User-based chunking
Revision as of 21:01, 21 June 2020 by Francis Tyers (talk | contribs) (Created page with "Sometimes in translations it would be useful to be able to mark particular segments/chunks not for translation, but to give them an analysis for the purposes of translation....")
Sometimes in translations it would be useful to be able to mark particular segments/chunks not for translation, but to give them an analysis for the purposes of translation.
Some use-cases:
- Product names, long named entities
- Microsoft 365 for business is the right choice for your company
- A very popular film adaptation is "Gone with the Wind".
- The use of quoted chunks as modifiers
- Quotations in a second (or third) language
- And then he came back and said "Bu ne lan?"
Solutions
- User-based, online
1. A user could mark in an interface that they don't want a particular span translating, each word would be prefixed then with a symbol. Sequences of these words would be merged by -separable or something like it.
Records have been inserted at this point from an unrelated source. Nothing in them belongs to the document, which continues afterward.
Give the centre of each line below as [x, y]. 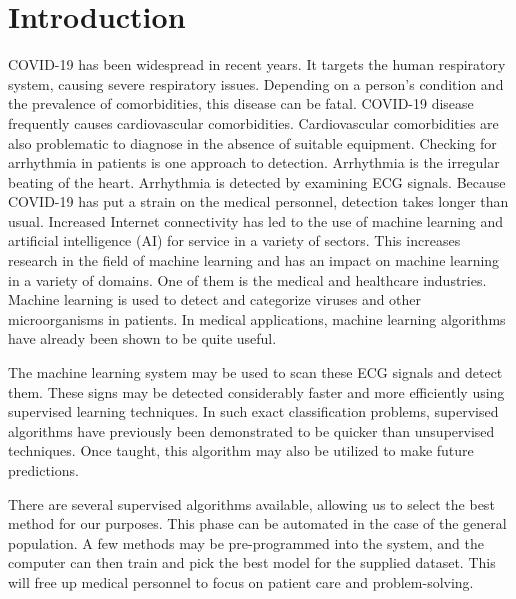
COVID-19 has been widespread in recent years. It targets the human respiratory [257, 64]
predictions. [43, 470]
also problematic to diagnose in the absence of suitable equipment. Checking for [252, 142]
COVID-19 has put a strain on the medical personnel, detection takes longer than [258, 201]
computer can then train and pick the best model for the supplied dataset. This [252, 562]
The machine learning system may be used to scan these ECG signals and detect [255, 372]
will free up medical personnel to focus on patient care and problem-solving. [241, 581]
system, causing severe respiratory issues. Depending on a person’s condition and [256, 83]

And the whole chunk would be either given a default tag, a tag determined by a classifier or a tag determined by rules.
Microsoft 365 for business is right choice for your company +Microsoft +365 +for +business is right choice for your company ^+Microsoft/Microsoft<np><al>$ ^+365/365<num>$ ^+for/for<pr>$ ^+business/business$ ^is/be<vbser><pres><p3><sg>$ the right choice for your company ^+Microsoft 365 for business/Microsoft 365 for business<np><al>$ ^is/be<vbser><pres><p3><sg>$ the right choice for your company. ...
- Engine-based, offline
- Discovering these kind of things should be possible using only monolingual corpora, or resources such as Wikipedia.